Part of the Object Oriented Programming section of Coddy's GO journey — lesson 86 of 107.

The Singleton pattern ensures that a type has only one instance throughout your program and provides a global point of access to it. This is useful for shared resources like configuration managers, database connections, or loggers.

In Go, we implement Singleton using a package-level variable combined with sync.Once to guarantee thread-safe initialization:

package config

import "sync"

type Config struct {
    DatabaseURL string
    MaxRetries  int
}

var (
    instance *Config
    once     sync.Once
)

func GetInstance() *Config {
    once.Do(func() {
        instance = &Config{
            DatabaseURL: "localhost:5432",
            MaxRetries:  3,
        }
    })
    return instance
}

The sync.Once guarantees that the initialization function runs exactly once, even when multiple goroutines call GetInstance() simultaneously. Every subsequent call returns the same instance without re-executing the initialization code.

cfg1 := config.GetInstance()
cfg2 := config.GetInstance()
// cfg1 and cfg2 point to the same instance

Use Singleton sparingly. While convenient, it introduces global state that can make testing harder and hide dependencies. Consider whether dependency injection might be a better alternative for your use case.

challenge icon

Challenge

Easy

Let's build a Logger singleton that ensures only one logger instance exists throughout your application! This is a classic use case for the Singleton pattern—you want all parts of your program to share the same logger configuration and state.

You'll organize your code across two files:

  • logger.go: Implement your thread-safe Singleton logger.

    Create a Logger struct with two fields: Prefix (string) for log message prefixes, and MessageCount (int) to track how many messages have been logged.

    Use package-level variables with sync.Once to ensure only one instance is ever created. Implement a GetLogger() function that initializes the logger with a default prefix of "[LOG]" and returns the singleton instance.
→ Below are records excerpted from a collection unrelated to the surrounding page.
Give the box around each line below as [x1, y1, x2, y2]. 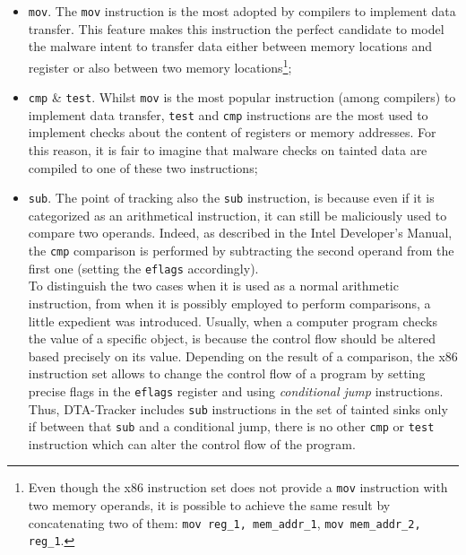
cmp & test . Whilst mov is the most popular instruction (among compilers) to [28, 88, 456, 107]
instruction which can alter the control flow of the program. [28, 434, 356, 453]
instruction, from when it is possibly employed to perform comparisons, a [28, 293, 431, 312]
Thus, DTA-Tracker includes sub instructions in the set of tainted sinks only [28, 399, 448, 418]
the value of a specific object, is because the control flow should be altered [28, 329, 436, 348]
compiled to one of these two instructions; [28, 158, 258, 177]
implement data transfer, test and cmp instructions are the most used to [28, 105, 428, 124]
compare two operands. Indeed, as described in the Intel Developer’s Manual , [28, 223, 453, 242]
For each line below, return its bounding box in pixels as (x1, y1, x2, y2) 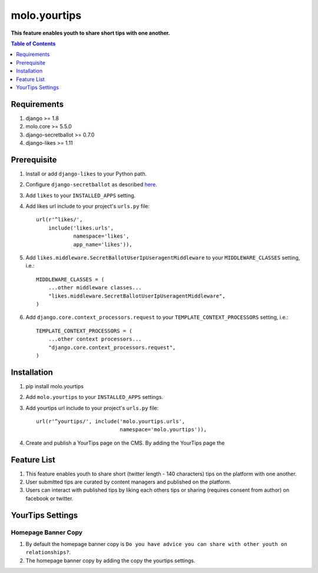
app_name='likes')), (73, 241, 132, 248)
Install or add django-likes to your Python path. (25, 170, 147, 177)
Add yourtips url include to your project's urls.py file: (25, 404, 159, 411)
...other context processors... (48, 336, 142, 342)
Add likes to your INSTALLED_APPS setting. (25, 192, 136, 199)
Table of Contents (11, 40, 56, 47)
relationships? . (25, 549, 71, 556)
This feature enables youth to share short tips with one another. (11, 29, 170, 36)
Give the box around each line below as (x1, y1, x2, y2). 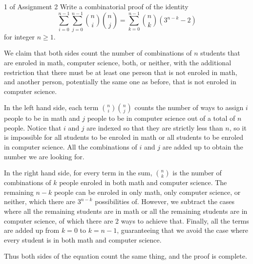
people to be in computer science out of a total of (87, 113, 235, 123)
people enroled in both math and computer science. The (59, 177, 227, 188)
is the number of (172, 168, 222, 178)
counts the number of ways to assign (134, 102, 244, 113)
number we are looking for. (4, 151, 84, 161)
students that (200, 48, 240, 58)
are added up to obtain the (162, 142, 243, 152)
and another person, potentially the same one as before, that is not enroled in (4, 76, 236, 87)
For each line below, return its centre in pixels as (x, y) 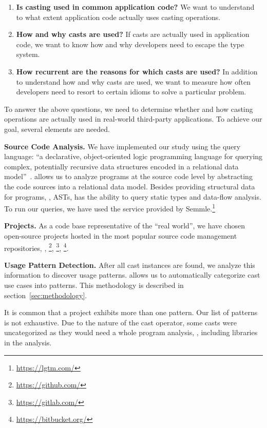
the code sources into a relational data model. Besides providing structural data (130, 186)
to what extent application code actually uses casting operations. (118, 17)
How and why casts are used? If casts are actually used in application (133, 34)
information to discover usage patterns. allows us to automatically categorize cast (132, 275)
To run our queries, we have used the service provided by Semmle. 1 (110, 208)
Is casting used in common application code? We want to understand (135, 7)
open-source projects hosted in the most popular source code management (121, 235)
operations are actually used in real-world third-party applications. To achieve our (133, 119)
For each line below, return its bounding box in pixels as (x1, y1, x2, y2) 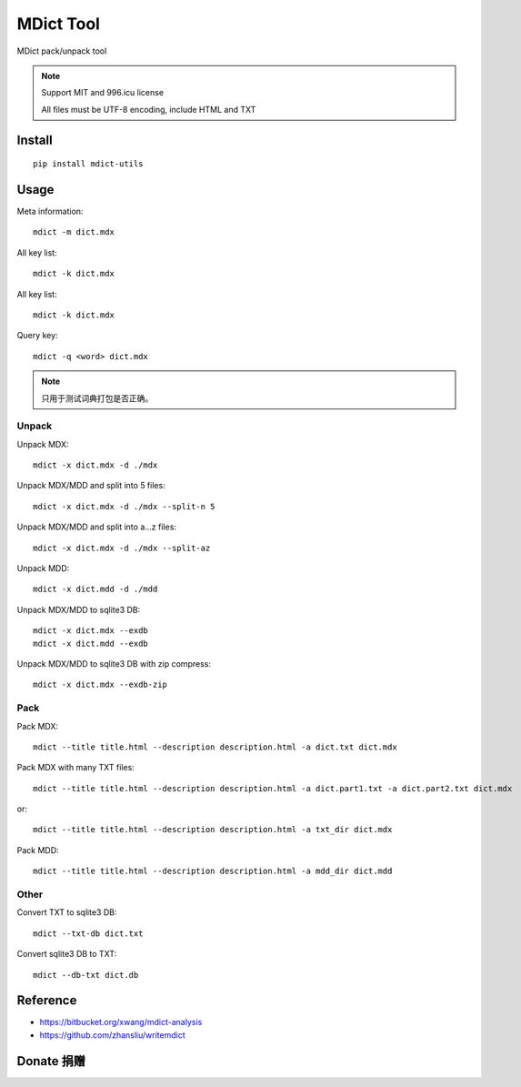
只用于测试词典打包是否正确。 (41, 392, 154, 404)
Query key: (16, 330, 58, 341)
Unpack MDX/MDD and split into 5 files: (16, 480, 165, 491)
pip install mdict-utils (33, 159, 144, 169)
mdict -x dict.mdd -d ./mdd (33, 584, 158, 595)
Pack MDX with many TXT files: (16, 762, 135, 773)
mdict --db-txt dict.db (33, 970, 139, 980)
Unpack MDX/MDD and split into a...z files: (16, 521, 177, 532)
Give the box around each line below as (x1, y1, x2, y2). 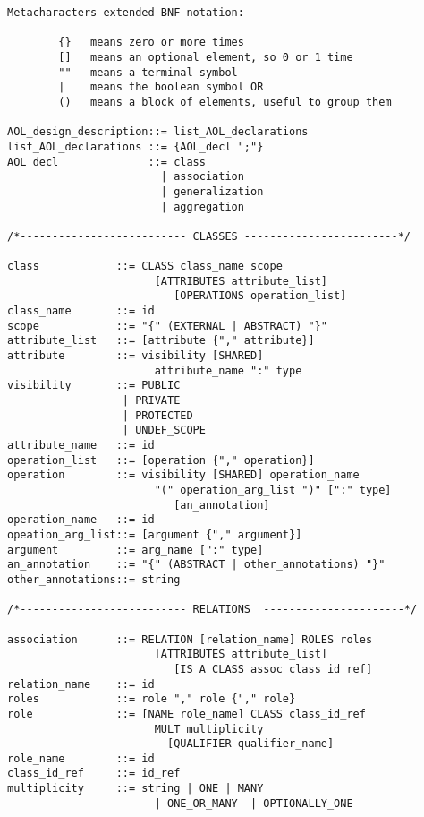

    Add these methods to your Logger:

    • SetPrefix(prefix string) - changes the logger's prefix
    • Log(message string) string - increments the message count and returns a formatted string: [prefix] #[count]: [message]
    • GetCount() int - returns the total number of messages logged
  • main.go: Demonstrate that multiple calls to GetLogger() return the same instance.

    Read a new prefix value, then read a count of messages followed by each message to log.

    Get the logger instance, set the custom prefix, then log each message and print the result. After logging all messages, get the logger instance again (to prove it's the same one) and print the total message count.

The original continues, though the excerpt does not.